What I can't decide on is whether to leave the washing machine and tumble dryer
behind and buy new in Coin. Will these essential items be a similar price over there
or are they expensive. I need to let the removers know, and the ones I have although
working ok, are about 6 years old.
Any help much appreciated.


----------



## VFR (Dec 23, 2009)

janward said:


> We will be sending the contents of our house in the UK off with the removers in a
> couple of weeks time, headed for the finca in Costa del Sol.
> What I can't decide on is whether to leave the washing machine and tumble dryer
> behind and buy new in Coin.
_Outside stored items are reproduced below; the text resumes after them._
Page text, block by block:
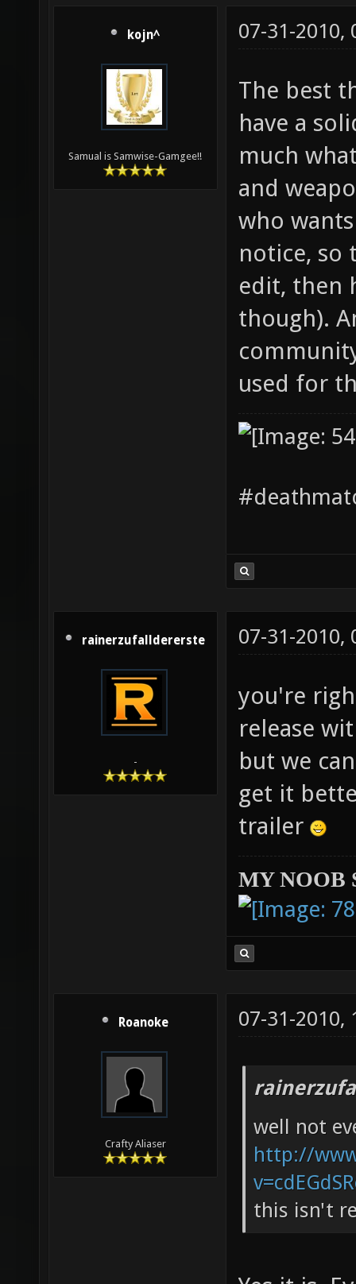
kojn^
Samual is Samwise-Gamgee!!
07-31-2010,
The best
have a
much
and
who
notice, so
edit, then
though).
used for
rainerzufalldererste
-
07-31-2010,
you're
release
but we
get it
trailer
MY NOOB
Roanoke
Crafty Aliaser
07-31-2010,
well not
http://
this isn't
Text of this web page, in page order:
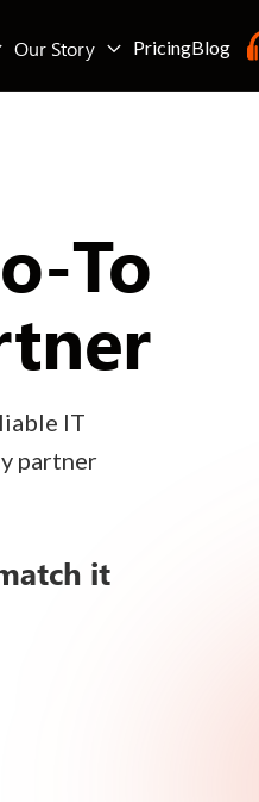
Our Story PricingBlog
To
IT
partner
it
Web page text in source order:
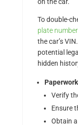
To double-
plate number
the car’s
potential
hidden
Verify
Ensure
Obtain
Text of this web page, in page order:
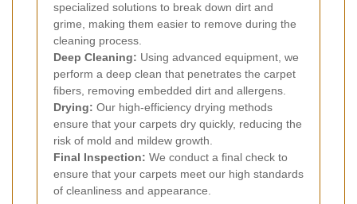
specialized solutions to break down dirt and
grime, making them easier to remove during the
cleaning process.
Deep Cleaning: Using advanced equipment, we
perform a deep clean that penetrates the carpet
fibers, removing embedded dirt and allergens.
Drying: Our high-efficiency drying methods
ensure that your carpets dry quickly, reducing the
risk of mold and mildew growth.
Final Inspection: We conduct a final check to
ensure that your carpets meet our high standards
of cleanliness and appearance.
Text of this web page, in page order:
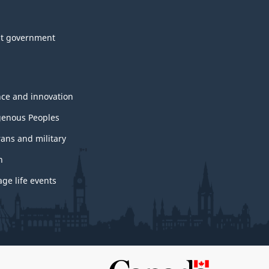
government
and innovation
Peoples
and military
life events
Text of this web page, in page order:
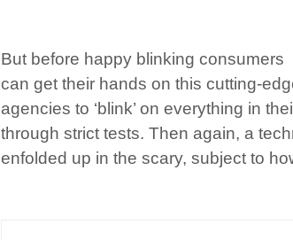
But before happy blinking consumers
can get their hands on this cutting-
agencies to ‘blink’ on everything in
through strict tests. Then again, a
enfolded up in the scary, subject to
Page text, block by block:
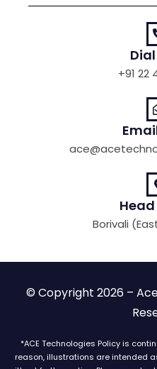
+91 22
Borivali
© Copyright 2026 –
*ACE Technologies Policy is
reason, illustrations are intended
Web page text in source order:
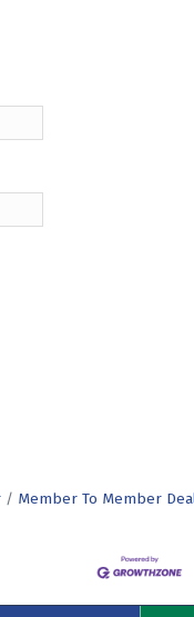
Member To Member
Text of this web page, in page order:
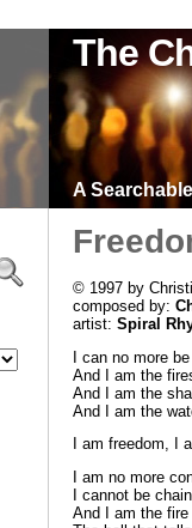
The
A
© 1997 by
composed by:
artist: Spiral
I can no more
And I am the
And I am the
And I am the
I am freedom, I
I am no more
I cannot be
And I am the
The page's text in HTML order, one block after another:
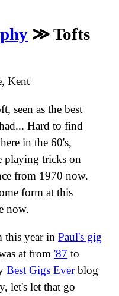
≫ Tofts
Kent
seen as the best
Hard to find
in the 60's,
playing tricks on
from 1970 now.
form at this
now.
this year inPaul's gig
at from'87 to
Best Gigs Everblog
let's let that go
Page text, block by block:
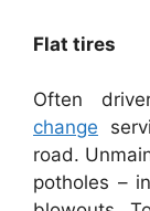
Flat tires
Often
change
road.
potholes –
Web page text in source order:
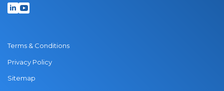
Terms & Conditions
Privacy Policy
Sitemap
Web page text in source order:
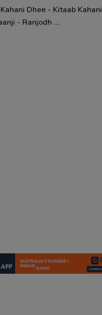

Will these essential items be a similar price over there
> ...


Take them IMO as they are likely good for a few years more yet & no you are unlikely to get the kind of deals that you can in the UK here.


----------



## Alcalaina (Aug 6, 2010)

Yes I would bring them. You will probably find it is much cheaper to get them repaired here when they do eventually break down.


----------



## janward (Nov 6, 2014)

*VFR and Alcalaina*

Thanks for the advice. 
It wasn't the advice I was expecting to get, so it was well
worth me asking about it. Will now be confident enough to include them with the rest
of our belongings. Thanks again.


----------



## DunWorkin (Sep 2, 2010)

Bear in mind that in Spain most washing machines, like dishwashers, are 'cold fill' only. Some in UK take both hot and cold water. I don't know what yours is.


----------



## Leper (May 12, 2010)

Leave your washing machine in the UK. You will probably need it if you return even for short visits. Bringing your tumble dryer to Spain is like bringing your hairdryer to the hairdressers.

In fact, leave most of what you own behind. It will probably cost more to bring loads of stuff out than to purchase.

Best of luck on the move.


----------



## xabiaxica (Jun 23, 2009)

Leper said:


> Leave your washing machine in the UK. You will probably need it if you return even for short visits. Bringing your tumble dryer to Spain is like bringing your hairdryer to the hairdressers.
> 
> In fact, leave most of what you own behind. It will probably cost more to bring loads of stuff out than to purchase.
> 
> Best of luck on the move.


we left our nearly new tumble dryer with my parents when we came here - I thought the same as you

within two weeks I'd bought another one & am now on my second - it gets *much *more use here than it ever did in the UK - & sometimes seems to get more use in the summer than the winter due to the high humidity

maybe if you aren't working & can get your washing in as soon as it's dry you wouldn't need one - but for me it's essential - if you miss that dry point & it is still out when the sun goes off it, it just gets damp again - so needs finishing off in the dryer - I suppose I _could _leave it drying around the house - but I prefer not to


----------



## Lynn R (Feb 21, 2014)

For the first 3 years we lived here we didn't have a tumble dryer and I was sure I'd never need one. We have a roof terrace to hang the washing on plus a covered area where it can go even when it rains, and I much prefer line-dried washing.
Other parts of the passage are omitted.